**TASK ITEM**
Begin at the line below that has "Where would you". Stop after the line that has "approvvigionamento di (90, 285)", repeating each line exactly and leaving out the pictures.

[Dataset items]

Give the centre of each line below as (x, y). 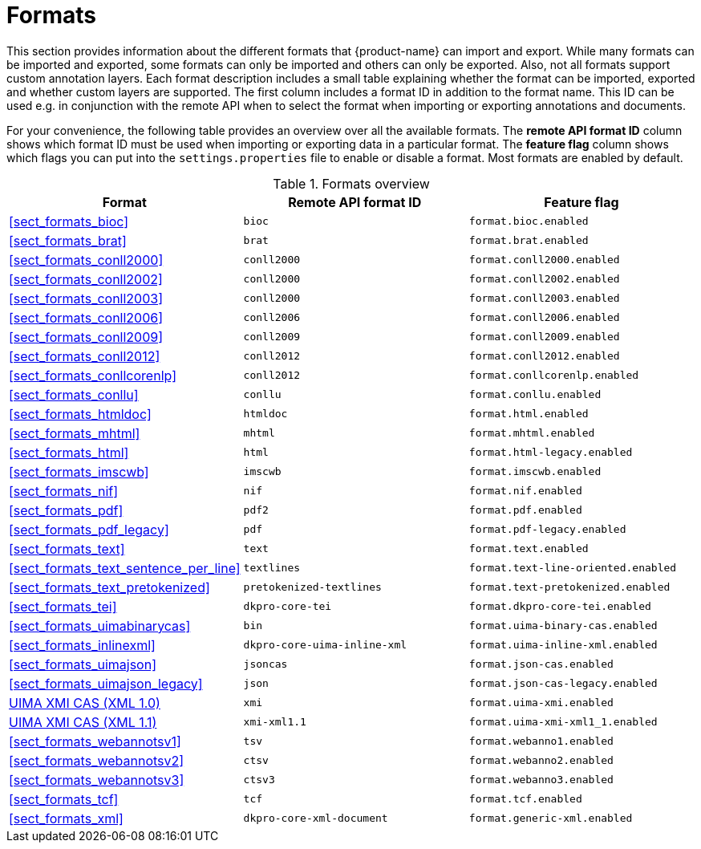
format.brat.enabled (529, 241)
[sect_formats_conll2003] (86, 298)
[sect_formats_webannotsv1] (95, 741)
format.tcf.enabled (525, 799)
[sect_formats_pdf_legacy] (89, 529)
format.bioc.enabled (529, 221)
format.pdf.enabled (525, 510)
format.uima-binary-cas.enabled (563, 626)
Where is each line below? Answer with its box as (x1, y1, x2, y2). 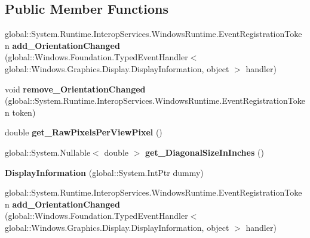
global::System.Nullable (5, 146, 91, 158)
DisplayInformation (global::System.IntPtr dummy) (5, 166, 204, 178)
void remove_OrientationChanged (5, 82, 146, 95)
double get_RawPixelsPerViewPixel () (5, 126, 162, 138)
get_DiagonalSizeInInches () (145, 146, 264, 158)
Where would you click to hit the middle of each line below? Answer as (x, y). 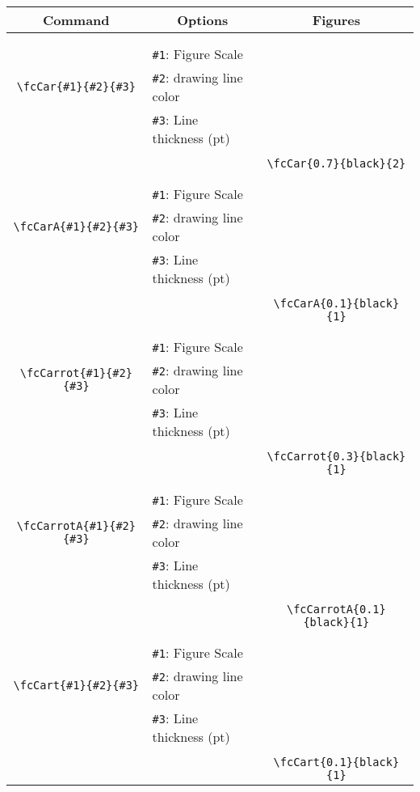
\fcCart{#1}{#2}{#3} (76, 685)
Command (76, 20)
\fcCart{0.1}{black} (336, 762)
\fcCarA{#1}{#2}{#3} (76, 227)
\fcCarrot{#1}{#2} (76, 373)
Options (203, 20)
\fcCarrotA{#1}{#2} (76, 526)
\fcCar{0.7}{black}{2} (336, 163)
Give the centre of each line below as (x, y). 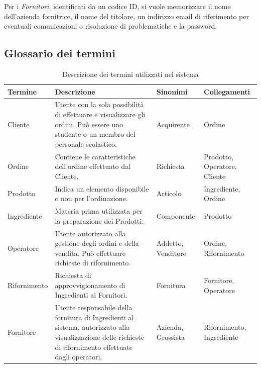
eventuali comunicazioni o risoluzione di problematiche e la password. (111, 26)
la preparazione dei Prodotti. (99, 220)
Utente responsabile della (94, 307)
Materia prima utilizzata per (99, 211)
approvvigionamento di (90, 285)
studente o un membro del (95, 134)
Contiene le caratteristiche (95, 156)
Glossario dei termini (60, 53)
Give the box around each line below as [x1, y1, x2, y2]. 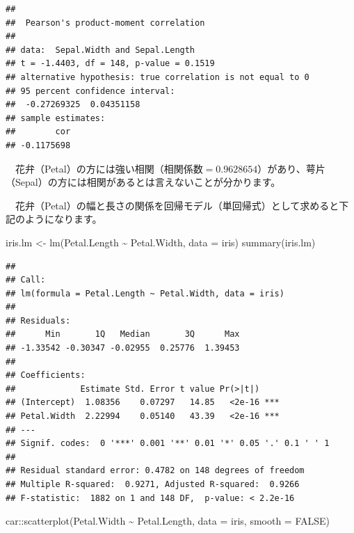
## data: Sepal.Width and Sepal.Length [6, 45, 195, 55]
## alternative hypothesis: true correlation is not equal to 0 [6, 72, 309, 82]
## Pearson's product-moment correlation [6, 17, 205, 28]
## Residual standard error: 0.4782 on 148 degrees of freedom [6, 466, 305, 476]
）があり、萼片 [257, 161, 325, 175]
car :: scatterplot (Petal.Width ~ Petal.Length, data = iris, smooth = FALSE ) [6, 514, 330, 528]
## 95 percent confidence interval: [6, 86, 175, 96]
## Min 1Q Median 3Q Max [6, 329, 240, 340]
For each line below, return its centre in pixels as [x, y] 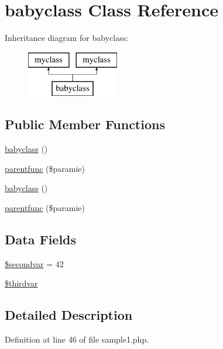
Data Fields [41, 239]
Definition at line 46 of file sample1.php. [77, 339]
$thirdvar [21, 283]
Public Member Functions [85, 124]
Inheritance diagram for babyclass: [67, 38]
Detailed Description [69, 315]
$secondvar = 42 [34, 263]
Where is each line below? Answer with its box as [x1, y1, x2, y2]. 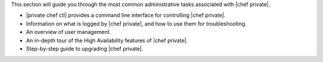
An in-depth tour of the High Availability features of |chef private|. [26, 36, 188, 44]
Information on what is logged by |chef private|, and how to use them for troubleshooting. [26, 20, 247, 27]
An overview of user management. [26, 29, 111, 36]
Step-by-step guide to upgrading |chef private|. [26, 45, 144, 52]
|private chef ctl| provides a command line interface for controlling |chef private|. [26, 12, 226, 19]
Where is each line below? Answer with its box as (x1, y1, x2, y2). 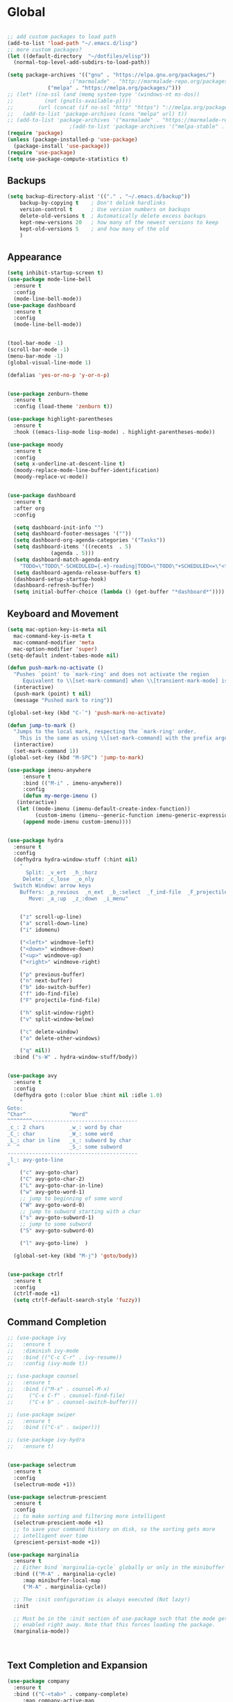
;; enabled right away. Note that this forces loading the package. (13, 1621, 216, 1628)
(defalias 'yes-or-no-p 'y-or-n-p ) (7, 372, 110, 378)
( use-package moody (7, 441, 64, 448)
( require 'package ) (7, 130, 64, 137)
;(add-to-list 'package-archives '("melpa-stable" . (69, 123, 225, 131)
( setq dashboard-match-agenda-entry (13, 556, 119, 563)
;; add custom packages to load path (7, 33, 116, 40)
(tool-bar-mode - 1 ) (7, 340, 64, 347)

**RESULT FOR THIS EXERCISE**
Where would you click to hit the middle of each line below? Answer as (x, y). 
\fcCart{#1}{#2}{#3} (76, 685)
Command (76, 20)
\fcCart{0.1}{black} (336, 762)
\fcCarA{#1}{#2}{#3} (76, 227)
\fcCarrot{#1}{#2} (76, 373)
Options (203, 20)
\fcCarrotA{#1}{#2} (76, 526)
\fcCar{0.7}{black}{2} (336, 163)
Give the centre of each line below as (x, y). 
eventuali comunicazioni o risoluzione di problematiche e la password. (111, 26)
la preparazione dei Prodotti. (99, 220)
Utente responsabile della (94, 307)
Materia prima utilizzata per (99, 211)
approvvigionamento di (90, 285)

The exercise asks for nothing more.